What the task asks
From the data that follows, copy every line holding the string "with".

Records from a dataset:
# # # # #

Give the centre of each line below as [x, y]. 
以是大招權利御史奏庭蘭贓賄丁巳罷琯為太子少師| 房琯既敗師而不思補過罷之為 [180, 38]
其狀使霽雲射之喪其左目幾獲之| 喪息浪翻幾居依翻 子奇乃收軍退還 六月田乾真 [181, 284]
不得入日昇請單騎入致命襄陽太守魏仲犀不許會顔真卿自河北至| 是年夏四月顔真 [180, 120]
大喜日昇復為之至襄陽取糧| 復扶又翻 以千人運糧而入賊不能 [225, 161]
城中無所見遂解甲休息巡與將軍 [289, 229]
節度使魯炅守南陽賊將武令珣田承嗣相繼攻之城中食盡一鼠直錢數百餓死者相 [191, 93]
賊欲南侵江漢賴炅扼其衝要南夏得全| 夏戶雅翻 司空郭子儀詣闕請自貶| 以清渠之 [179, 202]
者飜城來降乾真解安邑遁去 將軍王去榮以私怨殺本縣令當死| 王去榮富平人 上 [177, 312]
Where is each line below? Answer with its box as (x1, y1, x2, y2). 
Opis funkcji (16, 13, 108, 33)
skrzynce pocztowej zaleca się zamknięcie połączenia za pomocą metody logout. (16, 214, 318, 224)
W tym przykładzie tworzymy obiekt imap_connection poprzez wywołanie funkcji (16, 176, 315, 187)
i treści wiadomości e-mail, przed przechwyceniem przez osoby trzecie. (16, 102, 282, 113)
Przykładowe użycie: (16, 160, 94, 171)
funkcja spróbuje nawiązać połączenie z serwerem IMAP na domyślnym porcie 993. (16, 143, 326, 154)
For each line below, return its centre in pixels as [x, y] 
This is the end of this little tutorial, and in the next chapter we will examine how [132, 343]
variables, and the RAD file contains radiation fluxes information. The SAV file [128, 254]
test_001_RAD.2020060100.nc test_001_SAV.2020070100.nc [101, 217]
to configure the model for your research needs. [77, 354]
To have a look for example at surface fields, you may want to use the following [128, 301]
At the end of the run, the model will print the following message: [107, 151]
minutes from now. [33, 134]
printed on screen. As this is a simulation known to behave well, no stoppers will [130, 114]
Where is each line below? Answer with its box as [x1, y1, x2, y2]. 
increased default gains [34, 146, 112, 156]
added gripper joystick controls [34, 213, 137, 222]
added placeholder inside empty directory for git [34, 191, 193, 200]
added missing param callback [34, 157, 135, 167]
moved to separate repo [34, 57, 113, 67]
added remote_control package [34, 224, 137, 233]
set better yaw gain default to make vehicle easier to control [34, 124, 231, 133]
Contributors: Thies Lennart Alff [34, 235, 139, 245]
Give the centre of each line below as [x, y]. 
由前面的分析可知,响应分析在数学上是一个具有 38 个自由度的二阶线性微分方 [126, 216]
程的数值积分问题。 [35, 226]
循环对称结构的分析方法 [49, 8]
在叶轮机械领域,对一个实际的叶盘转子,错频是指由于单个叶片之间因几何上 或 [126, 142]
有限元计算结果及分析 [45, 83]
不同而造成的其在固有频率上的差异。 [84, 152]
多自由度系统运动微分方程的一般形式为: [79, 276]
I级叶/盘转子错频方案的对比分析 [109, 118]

# # # # #

Result of the task
Where is each line below? Answer with its box as (x1, y1, x2, y2). 
Where is each line below? Answer with its box as [x1, y1, x2, y2]. 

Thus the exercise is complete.